TASK DATA -
☆ ☆ ☆ ☆ ☆
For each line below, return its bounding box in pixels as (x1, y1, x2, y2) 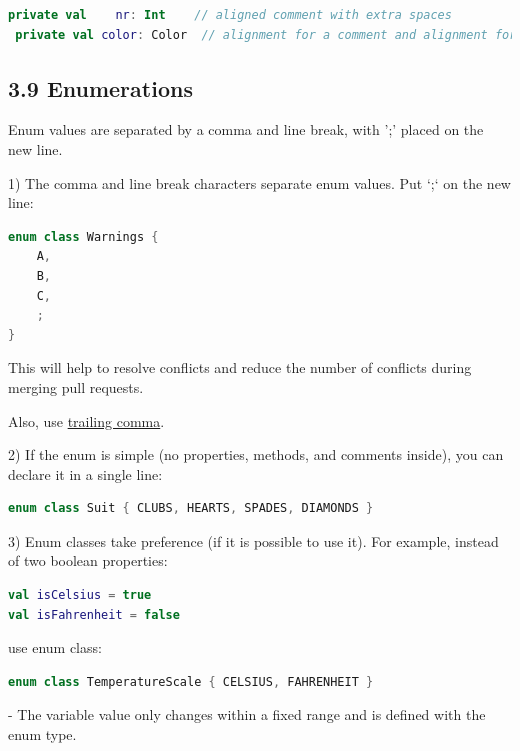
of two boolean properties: (8, 550, 168, 571)
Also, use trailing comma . (8, 410, 165, 431)
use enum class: (8, 637, 102, 658)
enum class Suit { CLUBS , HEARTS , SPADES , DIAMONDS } (8, 501, 374, 516)
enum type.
☆ ☆ ☆ ☆ ☆
PROMPT - Transcribe the line that contains "use enum class: (8, 637, 102, 658)" exactly, then each line after it through the end of the material. Nothing else belongs in the output.

EXPECTED ANSWER -
use enum class: (8, 637, 102, 658)
enum class Suit { CLUBS , HEARTS , SPADES , DIAMONDS } (8, 501, 374, 516)
enum type.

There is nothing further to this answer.